[[ Data for the task open ]]

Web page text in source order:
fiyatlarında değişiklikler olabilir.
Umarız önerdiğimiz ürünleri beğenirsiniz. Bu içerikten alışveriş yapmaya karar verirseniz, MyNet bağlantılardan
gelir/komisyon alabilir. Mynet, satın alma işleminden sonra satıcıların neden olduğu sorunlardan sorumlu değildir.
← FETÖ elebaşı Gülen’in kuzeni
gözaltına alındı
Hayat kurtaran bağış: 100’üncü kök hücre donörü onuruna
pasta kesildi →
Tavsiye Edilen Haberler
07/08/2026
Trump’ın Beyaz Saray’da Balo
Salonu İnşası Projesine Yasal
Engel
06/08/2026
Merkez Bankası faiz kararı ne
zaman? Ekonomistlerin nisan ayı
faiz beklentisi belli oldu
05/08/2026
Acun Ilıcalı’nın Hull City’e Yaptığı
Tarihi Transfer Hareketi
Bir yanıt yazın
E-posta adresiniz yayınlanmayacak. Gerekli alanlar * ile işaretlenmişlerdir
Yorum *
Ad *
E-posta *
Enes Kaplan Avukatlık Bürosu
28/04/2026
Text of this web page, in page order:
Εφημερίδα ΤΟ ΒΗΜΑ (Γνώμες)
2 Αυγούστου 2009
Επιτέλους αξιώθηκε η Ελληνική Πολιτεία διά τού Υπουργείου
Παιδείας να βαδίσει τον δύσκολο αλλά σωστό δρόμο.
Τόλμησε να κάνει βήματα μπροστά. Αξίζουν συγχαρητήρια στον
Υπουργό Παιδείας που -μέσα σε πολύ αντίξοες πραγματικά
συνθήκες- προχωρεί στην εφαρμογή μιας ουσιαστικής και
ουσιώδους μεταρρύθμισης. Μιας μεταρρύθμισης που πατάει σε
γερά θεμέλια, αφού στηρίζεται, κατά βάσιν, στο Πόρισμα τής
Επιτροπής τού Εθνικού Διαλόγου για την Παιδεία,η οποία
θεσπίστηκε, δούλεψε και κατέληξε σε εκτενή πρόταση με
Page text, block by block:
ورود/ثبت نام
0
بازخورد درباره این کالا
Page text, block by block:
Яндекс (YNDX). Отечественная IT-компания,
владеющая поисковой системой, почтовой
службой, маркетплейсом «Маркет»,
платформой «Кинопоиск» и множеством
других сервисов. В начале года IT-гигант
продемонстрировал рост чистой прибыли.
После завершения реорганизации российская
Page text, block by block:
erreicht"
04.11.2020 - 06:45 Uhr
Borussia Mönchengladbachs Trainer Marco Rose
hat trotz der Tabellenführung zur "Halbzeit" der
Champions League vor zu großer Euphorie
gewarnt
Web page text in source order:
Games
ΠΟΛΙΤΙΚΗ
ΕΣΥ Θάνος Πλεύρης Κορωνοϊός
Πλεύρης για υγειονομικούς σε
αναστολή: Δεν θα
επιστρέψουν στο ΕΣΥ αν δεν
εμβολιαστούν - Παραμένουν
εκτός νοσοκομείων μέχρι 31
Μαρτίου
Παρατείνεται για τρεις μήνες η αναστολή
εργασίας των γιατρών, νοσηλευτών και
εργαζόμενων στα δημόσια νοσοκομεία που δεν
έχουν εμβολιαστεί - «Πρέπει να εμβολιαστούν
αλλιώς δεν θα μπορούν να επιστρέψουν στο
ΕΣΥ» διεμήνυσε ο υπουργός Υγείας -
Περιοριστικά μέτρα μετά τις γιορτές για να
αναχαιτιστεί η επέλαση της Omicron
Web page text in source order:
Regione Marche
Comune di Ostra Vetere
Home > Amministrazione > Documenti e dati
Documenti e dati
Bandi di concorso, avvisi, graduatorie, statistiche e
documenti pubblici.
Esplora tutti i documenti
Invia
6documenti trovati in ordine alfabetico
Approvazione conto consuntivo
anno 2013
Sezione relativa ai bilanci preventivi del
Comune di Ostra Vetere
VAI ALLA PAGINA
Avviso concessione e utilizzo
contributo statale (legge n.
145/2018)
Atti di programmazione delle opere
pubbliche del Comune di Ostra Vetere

[[ Data for the task closed ]]

# What to do
Copy out each line of the data that has the word "επιστρέψουν" in it.

# Response to this exercise
επιστρέψουν στο ΕΣΥ αν δεν
αλλιώς δεν θα μπορούν να επιστρέψουν στο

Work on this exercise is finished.